Tuesday, 31 July 2012

Index and Statistics


Introductions
Microsoft SQL Server collects statistical information related to indexes and column data stored in the database. These statistics are used by the SQL Server query optimizer to choose the most efficient plan for retrieving or updating data.
If we understand the index statistics in better way, it helps us to optimize and fine tune our queries.
As the Statistics play a very important role in the performance of MS SQL Server query.
In this article I am trying discussing related to it.
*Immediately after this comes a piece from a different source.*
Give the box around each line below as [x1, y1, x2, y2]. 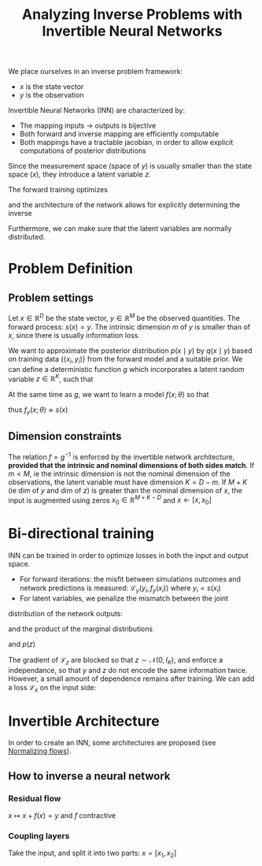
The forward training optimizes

Before writing this article, I read several article and MSDN to gathering facts related to it.

Point to Focus
In this article I am trying to focus related to the following things of the SQL Server Index statistics.
1.    What we mean by MS SQL server Index statistics
2.    When the Index Statistics are Updated
3.    Rules used by AUTO_UPDATE_STATISTICS
4.    Determine that the Index statistics are out of date.
5.    Updating the statistics
6.    How to see the content of Index statistics
7.    New feature for statistics in MS SQL Server 2008

What we mean by MS SQL server Index statistics
Before going to the actual definition of Index statistics, I am going to take an example so that we can understand it easily.
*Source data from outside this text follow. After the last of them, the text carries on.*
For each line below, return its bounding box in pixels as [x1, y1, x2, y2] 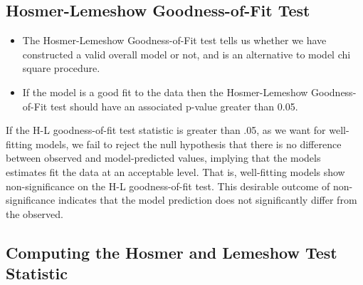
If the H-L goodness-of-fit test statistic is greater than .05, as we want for [6, 123, 326, 138]
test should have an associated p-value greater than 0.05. [50, 98, 298, 113]
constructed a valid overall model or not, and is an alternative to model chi [22, 46, 351, 61]
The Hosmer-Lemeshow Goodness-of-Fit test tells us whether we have [22, 33, 327, 48]
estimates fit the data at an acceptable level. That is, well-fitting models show [6, 164, 345, 179]
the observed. [6, 206, 64, 221]
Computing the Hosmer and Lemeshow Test [6, 241, 337, 263]
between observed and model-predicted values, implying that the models [6, 150, 321, 165]
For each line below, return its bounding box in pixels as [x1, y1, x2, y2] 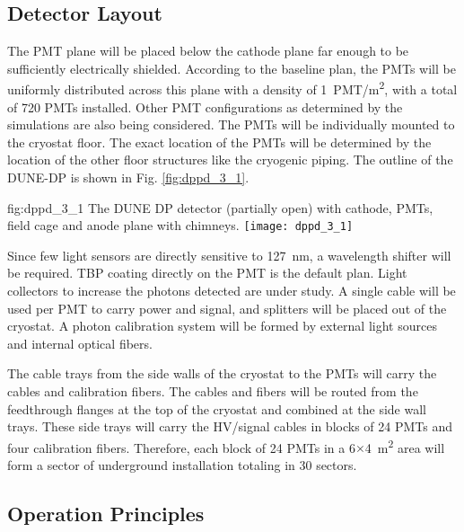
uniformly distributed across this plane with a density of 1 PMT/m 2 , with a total [7, 77, 458, 99]
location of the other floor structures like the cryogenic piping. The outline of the [7, 150, 453, 169]
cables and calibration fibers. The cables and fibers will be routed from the [7, 382, 418, 401]
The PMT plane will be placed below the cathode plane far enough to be [7, 41, 409, 60]
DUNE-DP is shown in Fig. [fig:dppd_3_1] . [7, 168, 250, 187]
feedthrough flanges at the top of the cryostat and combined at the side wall [7, 399, 426, 418]
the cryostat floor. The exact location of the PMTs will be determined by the [7, 132, 432, 151]
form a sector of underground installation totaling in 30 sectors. [7, 456, 357, 474]
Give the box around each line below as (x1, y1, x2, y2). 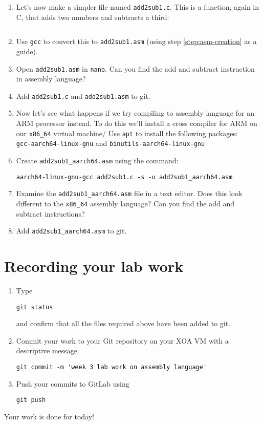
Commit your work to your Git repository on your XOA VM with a (16, 335, 229, 346)
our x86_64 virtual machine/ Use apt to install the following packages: (16, 128, 238, 138)
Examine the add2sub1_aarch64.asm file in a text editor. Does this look (16, 188, 243, 199)
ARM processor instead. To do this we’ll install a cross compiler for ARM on (16, 118, 257, 128)
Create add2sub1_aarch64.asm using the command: (16, 155, 179, 165)
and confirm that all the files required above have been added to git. (16, 318, 231, 329)
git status (16, 303, 53, 311)
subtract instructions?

"Suppose you are a football coach and u have 20 players in your team and for paying final tournament you need 11 players out of 20.  Now, you have to know (or maintain a list) all the statistics of each payer before making your final team." 

Index statistics contains information related to the distribution of index key values. It means that the number of rows associated with each key value. To determine what kind of execution plan to be used when processing a query MS SQL Server query optimizer uses this information.
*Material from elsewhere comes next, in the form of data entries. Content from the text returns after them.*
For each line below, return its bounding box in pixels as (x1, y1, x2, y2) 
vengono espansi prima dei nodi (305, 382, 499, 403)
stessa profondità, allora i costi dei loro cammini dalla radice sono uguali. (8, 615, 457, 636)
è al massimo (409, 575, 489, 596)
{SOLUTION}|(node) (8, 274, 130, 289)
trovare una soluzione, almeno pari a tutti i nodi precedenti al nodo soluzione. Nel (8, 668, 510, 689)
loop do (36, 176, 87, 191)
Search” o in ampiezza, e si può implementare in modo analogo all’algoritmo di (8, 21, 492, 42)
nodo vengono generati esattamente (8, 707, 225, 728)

After creating the table Index when we perform the insert, update, or delete operations in the table, the statistics of the table become out of date.  The MS SQL Server doesn't update the statistics information every time we made some changes (Insert/Update/Delete Operations) on the table. Statistics track the distribution of values within an index or within a particular column.

Note that, if a column is not indexed but can benefit from an index, SQL Server will automatically create statistics for that column.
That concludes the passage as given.